• ACTIVITY:
With the line containing "project. Once you" as the first and the final line of the entries as the last, repeat exactly the lines in that span, including both.

• Saved entries:
┌──

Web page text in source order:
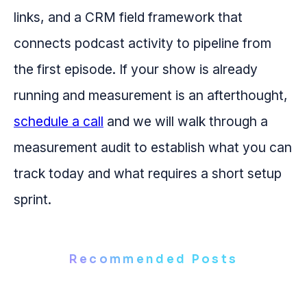
links, and a CRM field framework that
connects podcast activity to pipeline from
the first episode. If your show is already
running and measurement is an afterthought,
schedule a call and we will walk through a
measurement audit to establish what you can
track today and what requires a short setup
sprint.
Recommended Posts
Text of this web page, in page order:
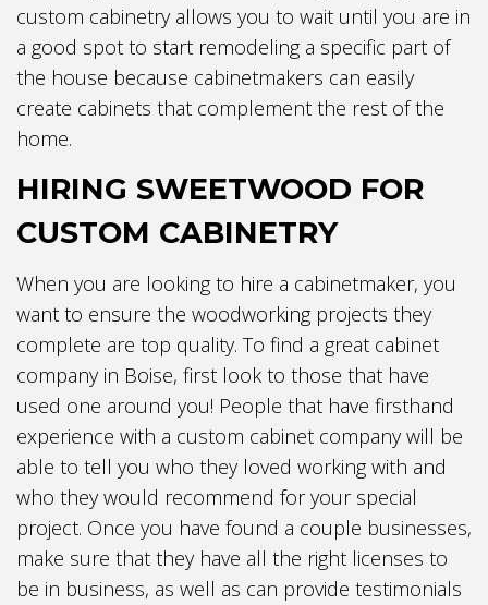
custom cabinetry allows you to wait until you are in
a good spot to start remodeling a specific part of
the house because cabinetmakers can easily
create cabinets that complement the rest of the
home.
HIRING SWEETWOOD FOR
CUSTOM CABINETRY
When you are looking to hire a cabinetmaker, you
want to ensure the woodworking projects they
complete are top quality. To find a great cabinet
company in Boise, first look to those that have
used one around you! People that have firsthand
experience with a custom cabinet company will be
able to tell you who they loved working with and
who they would recommend for your special
project. Once you have found a couple businesses,
make sure that they have all the right licenses to
be in business, as well as can provide testimonials

└──

• RESULT BELOW:
project. Once you have found a couple businesses,
make sure that they have all the right licenses to
be in business, as well as can provide testimonials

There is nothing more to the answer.